- Citizenship: American
- Education: Williams College, University of California, Berkeley (PhD) 2005
- Occupations: American plant biologist, Epigeneticist
- Employer: University of California, Berkeley
- Known for: Associate professor
- Notable work: Published extensively on genomic imprinting and demethylation in Arabidopsis thaliana, Led a laboratory focused on epigenetics at the Whitehead Institute

= Mary Gehring =

American plant biologist

Mary Gehring is an American plant biologist and epigeneticist who has published extensively on genomic imprinting and demethylation in Arabidopsis thaliana. She has led a laboratory focused on epigenetics at the Whitehead Institute since 2010 and is an associate professor in the biology department at MIT. Gehring graduated from Williams College and received her PhD in 2005 from University of California, Berkeley, where she worked with Robert L. Fischer.

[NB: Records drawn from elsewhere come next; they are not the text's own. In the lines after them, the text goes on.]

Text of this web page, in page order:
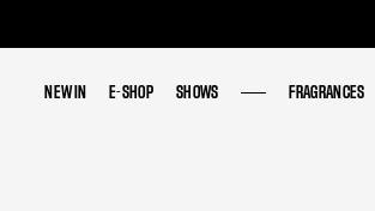
NEW IN E-SHOP SHOWS FRAGRANCES
NEW IN E-SHOP SHOWS FRAGRANCES
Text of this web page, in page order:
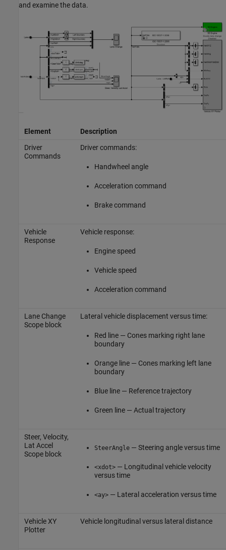
and examine the data.
Element
Description
Driver
Commands
Driver commands:
Handwheel angle
Acceleration command
Brake command
Vehicle
Response
Vehicle response:
Engine speed
Vehicle speed
Acceleration command
Lane Change
Scopeblock
Lateral vehicle displacement versus time:
Red line — Cones marking right lane
boundary
Orange line — Cones marking left lane
boundary
Blue line — Reference trajectory
Green line — Actual trajectory
Steer, Velocity,
Lat Accel
Scopeblock
SteerAngle— Steering angle versus time
<xdot>— Longitudinal vehicle velocity
versus time
<ay>— Lateral acceleration versus time
Vehicle XY
Plotter
Vehicle longitudinal versus lateral distance
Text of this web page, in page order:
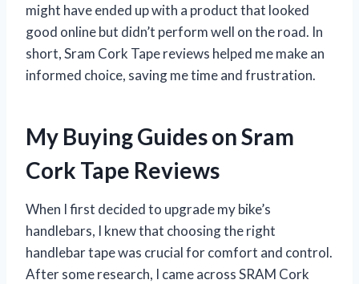
might have ended up with a product that looked
good online but didn’t perform well on the road. In
short, Sram Cork Tape reviews helped me make an
informed choice, saving me time and frustration.
My Buying Guides on Sram
Cork Tape Reviews
When I first decided to upgrade my bike’s
handlebars, I knew that choosing the right
handlebar tape was crucial for comfort and control.
After some research, I came across SRAM Cork
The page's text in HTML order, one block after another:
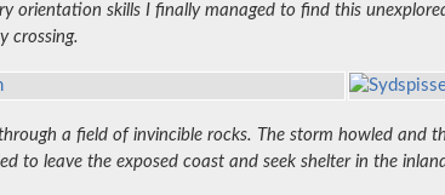
orientation skills I finally managed to find this
crossing.
a field of invincible rocks. The storm howled and
to leave the exposed coast and seek shelter in the
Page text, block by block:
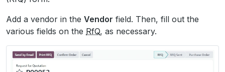
Add a vendor in the Vendor field. Then, fill out the
various fields on the RfQ, as necessary.
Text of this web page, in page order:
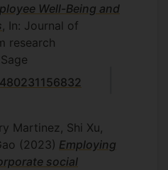
Well-Being and
, In: Journal of
research
Sage
Martinez, Shi Xu,
(2023) Employing
social
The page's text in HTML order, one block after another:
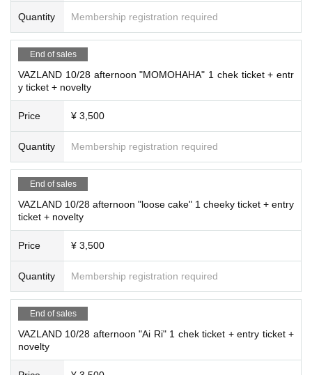
Quantity Membership registration required
End of sales
VAZLAND 10/28 afternoon "MOMOHAHA" 1 chek ticket + entr
y ticket + novelty
Price ¥ 3,500
Quantity Membership registration required
End of sales
VAZLAND 10/28 afternoon "loose cake" 1 cheeky ticket + entry
ticket + novelty
Price ¥ 3,500
Quantity Membership registration required
End of sales
VAZLAND 10/28 afternoon "Ai Ri" 1 chek ticket + entry ticket +
novelty
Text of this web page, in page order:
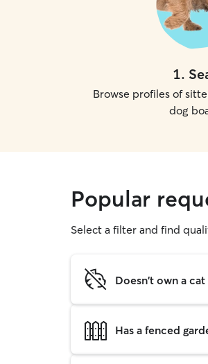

Gehring did postdoctoral research with Steven Henikoff at the Fred Hutchinson Cancer Research Center and was a Pew Scholar in the Biomedical Sciences. She was chosen as one of Cells 40 under 40 for the journal's 40th anniversary.

She cites Marie Curie as the one scientist who most fascinated her, and credits "[w]anting to help feed the world" as the inspiration for getting into plant biology.